> _Required action_
The result should be every line in the data below that carries the string "area".

> _Data under study_
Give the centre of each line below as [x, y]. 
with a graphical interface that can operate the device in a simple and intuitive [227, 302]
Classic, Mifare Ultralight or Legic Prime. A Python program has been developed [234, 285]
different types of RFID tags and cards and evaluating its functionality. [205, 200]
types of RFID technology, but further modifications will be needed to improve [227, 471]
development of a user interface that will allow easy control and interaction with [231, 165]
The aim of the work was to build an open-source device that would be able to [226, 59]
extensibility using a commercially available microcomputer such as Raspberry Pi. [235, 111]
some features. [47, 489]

* * *

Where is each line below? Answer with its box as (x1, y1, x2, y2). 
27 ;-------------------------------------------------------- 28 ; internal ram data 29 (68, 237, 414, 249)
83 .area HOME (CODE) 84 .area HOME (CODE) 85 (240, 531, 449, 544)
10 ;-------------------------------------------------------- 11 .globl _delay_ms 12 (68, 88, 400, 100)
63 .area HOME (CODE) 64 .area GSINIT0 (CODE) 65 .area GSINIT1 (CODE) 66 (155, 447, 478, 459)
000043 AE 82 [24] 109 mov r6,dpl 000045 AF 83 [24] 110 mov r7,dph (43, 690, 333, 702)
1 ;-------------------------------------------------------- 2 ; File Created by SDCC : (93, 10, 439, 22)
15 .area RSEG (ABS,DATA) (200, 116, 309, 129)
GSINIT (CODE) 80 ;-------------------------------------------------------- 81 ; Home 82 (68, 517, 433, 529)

* * *

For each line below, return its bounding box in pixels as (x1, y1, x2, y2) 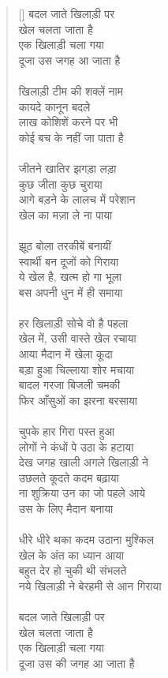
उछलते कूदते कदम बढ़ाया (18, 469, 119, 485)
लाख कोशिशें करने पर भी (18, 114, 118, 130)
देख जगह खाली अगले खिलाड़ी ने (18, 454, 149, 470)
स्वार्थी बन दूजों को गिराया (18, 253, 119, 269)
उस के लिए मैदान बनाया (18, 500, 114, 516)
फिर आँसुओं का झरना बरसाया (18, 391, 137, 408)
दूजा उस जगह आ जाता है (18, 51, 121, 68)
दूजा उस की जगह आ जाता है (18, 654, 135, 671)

> _Solution for this task_
83 .area HOME (CODE) 84 .area HOME (CODE) 85 (240, 531, 449, 544)
63 .area HOME (CODE) 64 .area GSINIT0 (CODE) 65 .area GSINIT1 (CODE) 66 (155, 447, 478, 459)
15 .area RSEG (ABS,DATA) (200, 116, 309, 129)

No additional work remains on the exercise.